11/01/2012 Magazine Staff

Steinman Foundation Grant Enables Students to Connect with Community

  • Susan Dicklitch, professor of government and director of the Ware Institute for Civic Engagement, discusses what it means to be a good citizen with members of her 400-level “Citizenship” course, a community-based learning course that examines the concept and practice of citizenship. (Photo by Eric Forberger) Susan Dicklitch, professor of government and director of the Ware Institute for Civic Engagement, discusses what it means to be a good citizen with members of her 400-level “Citizenship” course, a community-based learning course that examines the concept and practice of citizenship. (Photo by Eric Forberger)


Franklin & Marshall students are creating new knowledge in classrooms and laboratories throughout campus, and thanks to the support of the James Hale Steinman Foundation, some are also tackling social issues that affect the Lancaster community.

In July, the College received a two-year, $100,000 grant from the Steinman Foundation to create F&M Works in Lancaster, a pilot program that funds paid student internships with local nonprofit organizations at no cost to the organizations. Created by F&M’s Ware Institute for Civic Engagement, the initiative formally launched Sept. 17, when 20 students began 24-week Steinman Internships in the fields of business development, communications, public health, refugee resettlement, social services and education. The grant will support 40 internships for F&M students in the 2013-14 academic year.
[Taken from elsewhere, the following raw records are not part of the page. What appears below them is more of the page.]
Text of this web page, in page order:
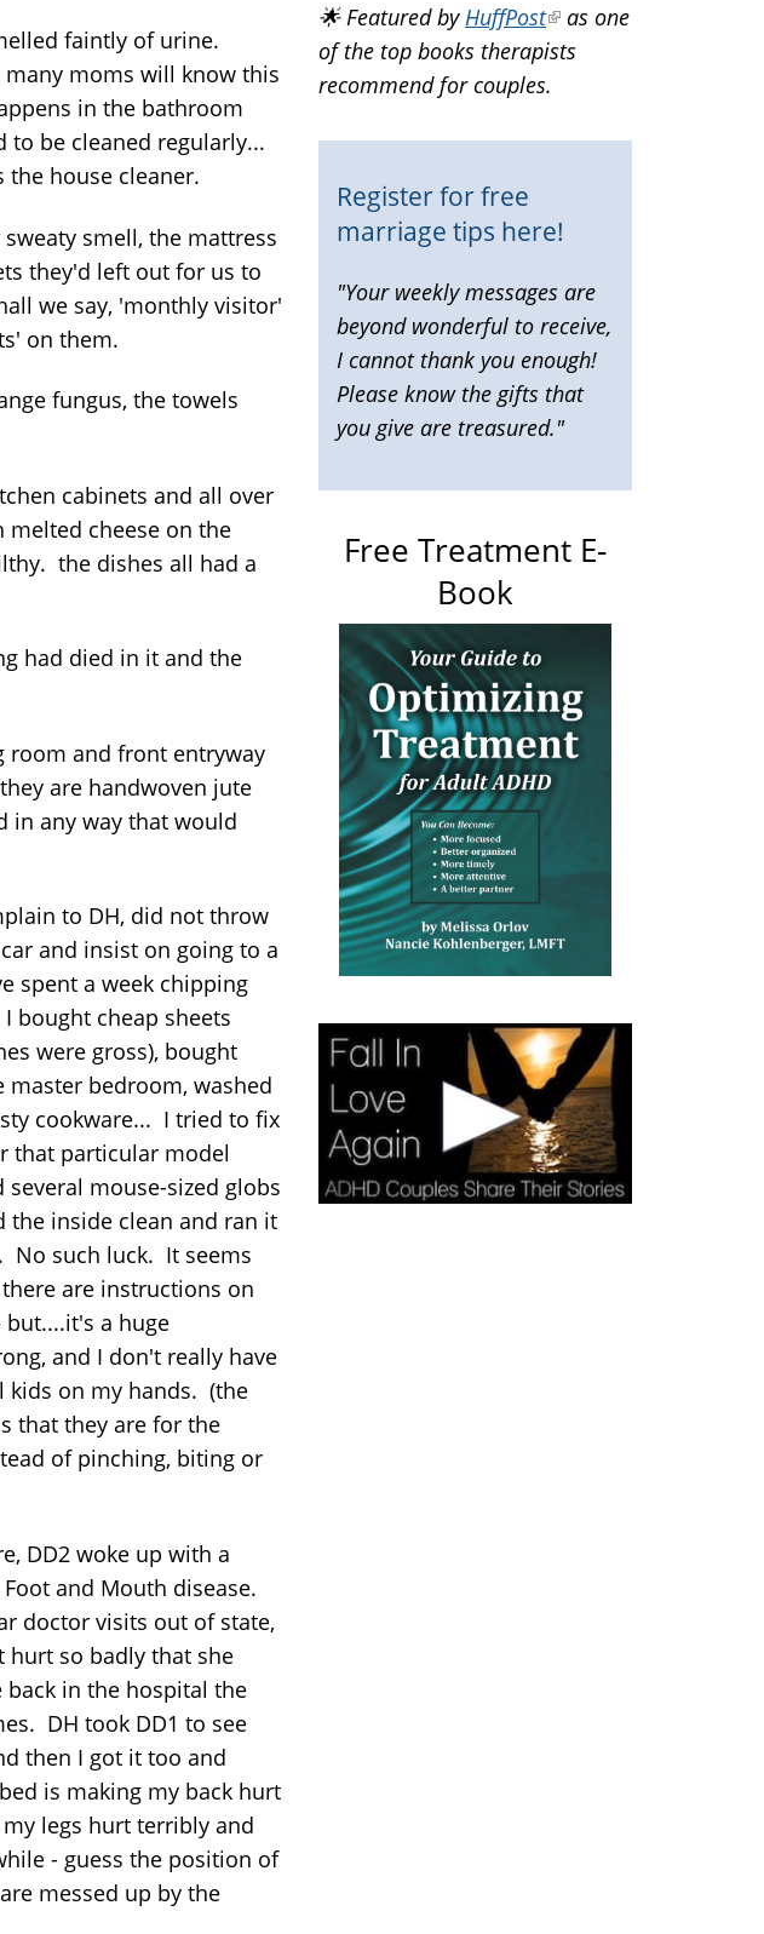
faintly of urine.
many moms will know this
in the bathroom
be cleaned regularly...
the house cleaner.
smell, the mattress
they'd left out for us to
we say, 'monthly visitor'
on them.
fungus, the towels
cabinets and all over
cheese on the
the dishes all had a
had died in it and the
room and front entryway
are handwoven jute
in any way that would
to DH, did not throw
and insist on going to a
spent a week chipping
bought cheap sheets
were gross), bought
master bedroom, washed
cookware... I tried to fix
that particular model
mouse-sized globs
the inside clean and ran it
No such luck. It seems
are instructions on
a huge
and I don't really have
kids on my hands. (the
that they are for the
of pinching, biting or
DD2 woke up with a
and Mouth disease.
doctor visits out of state,
hurt so badly that she
in the hospital the
DH took DD1 to see
then I got it too and
is making my back hurt
legs hurt terribly and
- guess the position of
messed up by the
external)
🌟 Featured by HuffPost(link
is
external)
as one
of the top books therapists
recommend for couples.
Register for free
marriage tips here!
"Your weekly messages are
beyond wonderful to receive,
I cannot thank you enough!
Please know the gifts that
you give are treasured."
Free Treatment E-
Book

The Ware Institute collaborated with F&M’s Office of the President, Office of Student and Post-Graduate Development, Office of Financial Aid and other groups on campus to develop the program over the summer.

A wide range of local organizations submitted requests to participate in the program, including Lancaster General Health, Church World Service, Community First Fund, Domestic Violence Services and the School District of Lancaster.

F&M Works in Lancaster is ideal for students who have been awarded work-study as part of their financial aid package at F&M, but all sophomores, juniors and seniors are eligible to apply, said Susan Dicklitch, professor of government and director of the Ware Institute. Federal work-study funds will cover a portion of the cost of the program for those on financial aid.

“F&M Works in Lancaster was developed with a focus on a sustainable, long-term engagement between F&M and the Lancaster community,” Dicklitch said. “The program is perfect for students who want to engage in meaningful work that adds a real-world dimension to their classroom learning and helps them prepare for life after college.”


The Ware Institute, which launched in 2000, recruits and serves hundreds of F&M students interested in community-based learning, K-12 tutoring or teaching, and community service. More than 75 percent of F&M students engage in some type of community service during their undergraduate years, and the Ware Institute sponsors or coordinates the majority of those opportunities.